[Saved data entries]

***

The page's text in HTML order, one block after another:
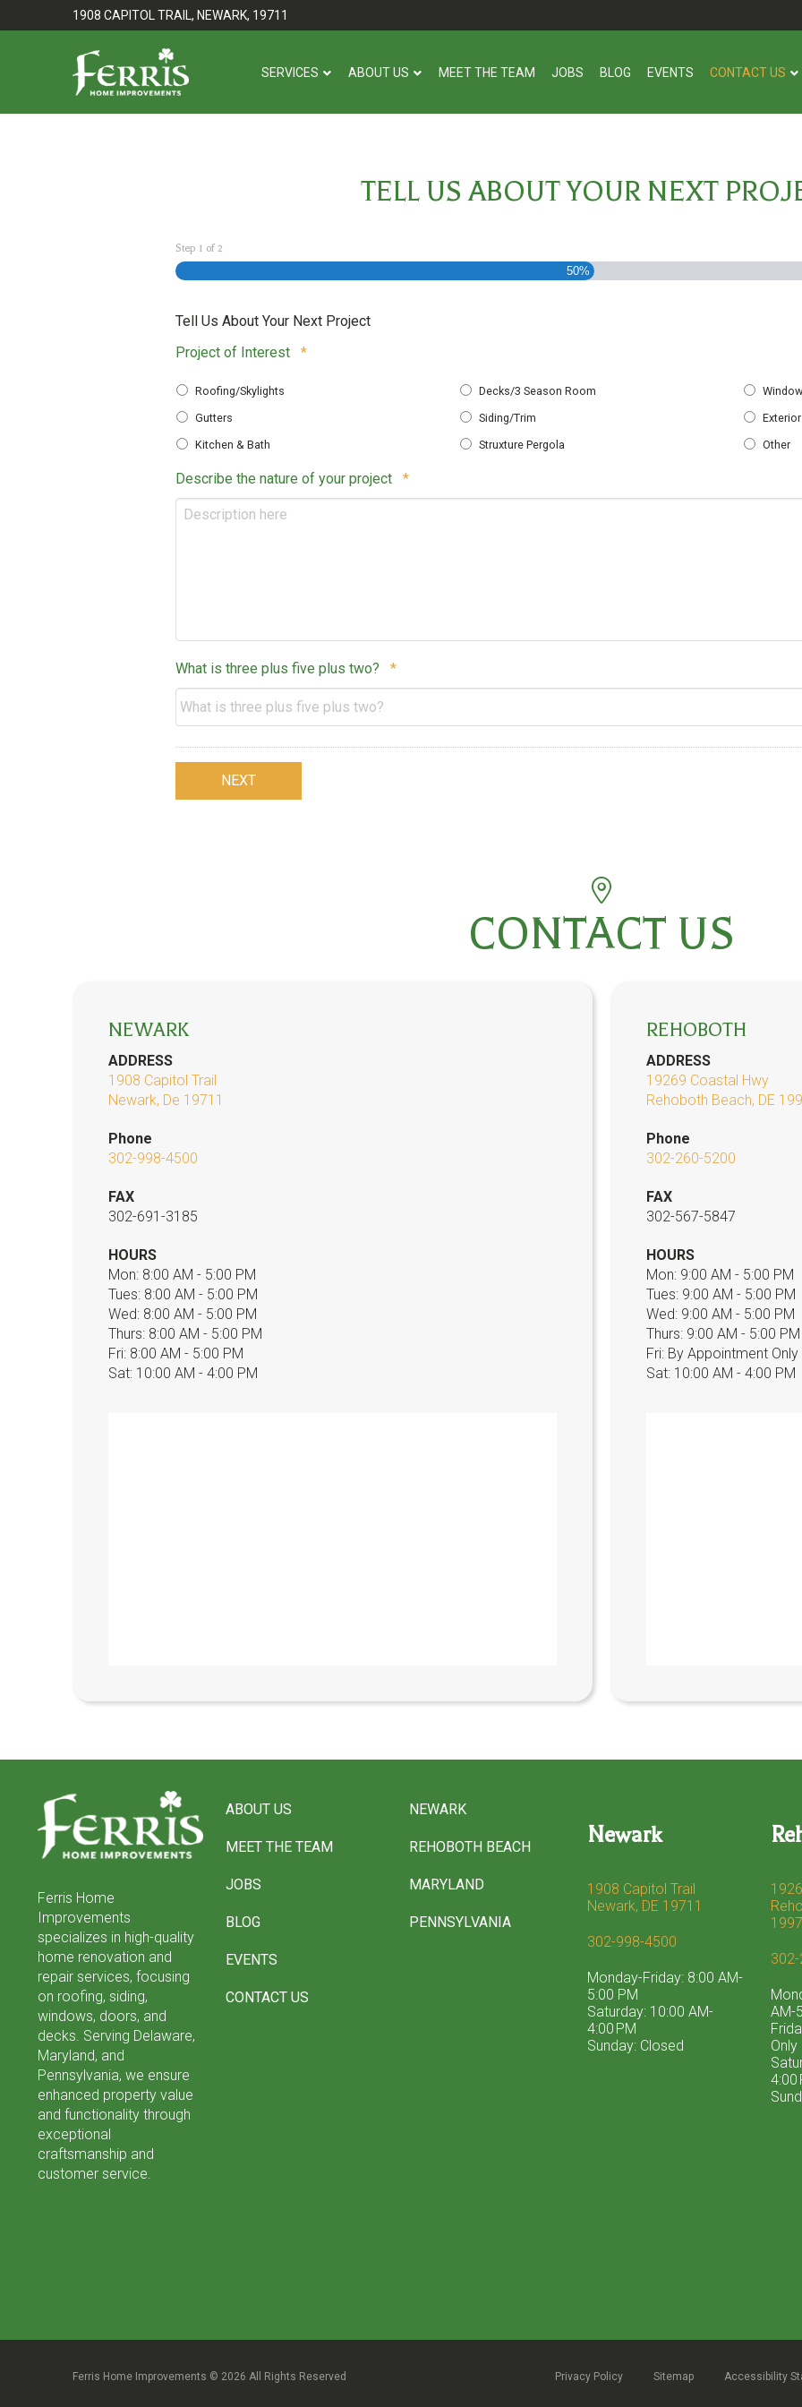
to
to
1908 CAPITOL TRAIL, NEWARK, 19711
SERVICES ABOUT US MEET THE TEAM JOBS BLOG EVENTS CONTACT US
TELL US ABOUT YOUR NEXT
Step 1 of 2
50%
Tell Us About Your Next Project
Project of Interest
*Required
Roofing/Skylights Decks/3 Season Room
Gutters
Siding/Trim
Kitchen & Bath
Struxture Pergola Other
Describe the nature of your project *Required
What is three plus five plus two? *Required
CONTACT US
NEWARK
ADDRESS
1908 Capitol Trail
Newark, De 19711
Phone
302-998-4500
FAX
302-691-3185
HOURS
Mon: 8:00 AM - 5:00 PM
Tues: 8:00 AM - 5:00 PM
Wed: 8:00 AM - 5:00 PM
Thurs: 8:00 AM - 5:00 PM
Fri: 8:00 AM - 5:00 PM
Sat: 10:00 AM - 4:00 PM
REHOBOTH
ADDRESS
19269 Coastal Hwy
Rehoboth Beach, DE
Phone
302-260-5200
FAX
302-567-5847
HOURS
Mon: 9:00 AM - 5:00 PM
Tues: 9:00 AM - 5:00 PM
Wed: 9:00 AM - 5:00 PM
Thurs: 9:00 AM - 5:00 PM
Fri: By Appointment Only
Sat: 10:00 AM - 4:00 PM
Ferris Home
Improvements
specializes in high-quality
home renovation and
repair services, focusing
on roofing, siding,
windows, doors, and
decks. Serving Delaware,
Maryland, and
Pennsylvania, we ensure
enhanced property value
and functionality through
exceptional
craftsmanship and
customer service.
ABOUT US
MEET THE TEAM
JOBS
BLOG
EVENTS
CONTACT US
NEWARK
REHOBOTH BEACH
MARYLAND
PENNSYLVANIA
Newark
1908 Capitol Trail
Newark, DE 19711
302-998-4500
Monday-Friday: 8:00 AM-
5:00 PM
Saturday: 10:00 AM-
4:00 PM
Sunday: Closed
AM-
Only
4:00
Ferris Home Improvements © 2026 All Rights Reserved Privacy Policy Sitemap Accessibility

***

Problem statement — Omit every picture, then repeat the remaining data exactly as it appears above.

Output below —
The page's text in HTML order, one block after another:
to
to
1908 CAPITOL TRAIL, NEWARK, 19711
SERVICES ABOUT US MEET THE TEAM JOBS BLOG EVENTS CONTACT US
TELL US ABOUT YOUR NEXT
Step 1 of 2
50%
Tell Us About Your Next Project
Project of Interest
*Required
Roofing/Skylights Decks/3 Season Room
Gutters
Siding/Trim
Kitchen & Bath
Struxture Pergola Other
Describe the nature of your project *Required
What is three plus five plus two? *Required
CONTACT US
NEWARK
ADDRESS
1908 Capitol Trail
Newark, De 19711
Phone
302-998-4500
FAX
302-691-3185
HOURS
Mon: 8:00 AM - 5:00 PM
Tues: 8:00 AM - 5:00 PM
Wed: 8:00 AM - 5:00 PM
Thurs: 8:00 AM - 5:00 PM
Fri: 8:00 AM - 5:00 PM
Sat: 10:00 AM - 4:00 PM
REHOBOTH
ADDRESS
19269 Coastal Hwy
Rehoboth Beach, DE
Phone
302-260-5200
FAX
302-567-5847
HOURS
Mon: 9:00 AM - 5:00 PM
Tues: 9:00 AM - 5:00 PM
Wed: 9:00 AM - 5:00 PM
Thurs: 9:00 AM - 5:00 PM
Fri: By Appointment Only
Sat: 10:00 AM - 4:00 PM
Ferris Home
Improvements
specializes in high-quality
home renovation and
repair services, focusing
on roofing, siding,
windows, doors, and
decks. Serving Delaware,
Maryland, and
Pennsylvania, we ensure
enhanced property value
and functionality through
exceptional
craftsmanship and
customer service.
ABOUT US
MEET THE TEAM
JOBS
BLOG
EVENTS
CONTACT US
NEWARK
REHOBOTH BEACH
MARYLAND
PENNSYLVANIA
Newark
1908 Capitol Trail
Newark, DE 19711
302-998-4500
Monday-Friday: 8:00 AM-
5:00 PM
Saturday: 10:00 AM-
4:00 PM
Sunday: Closed
AM-
Only
4:00
Ferris Home Improvements © 2026 All Rights Reserved Privacy Policy Sitemap Accessibility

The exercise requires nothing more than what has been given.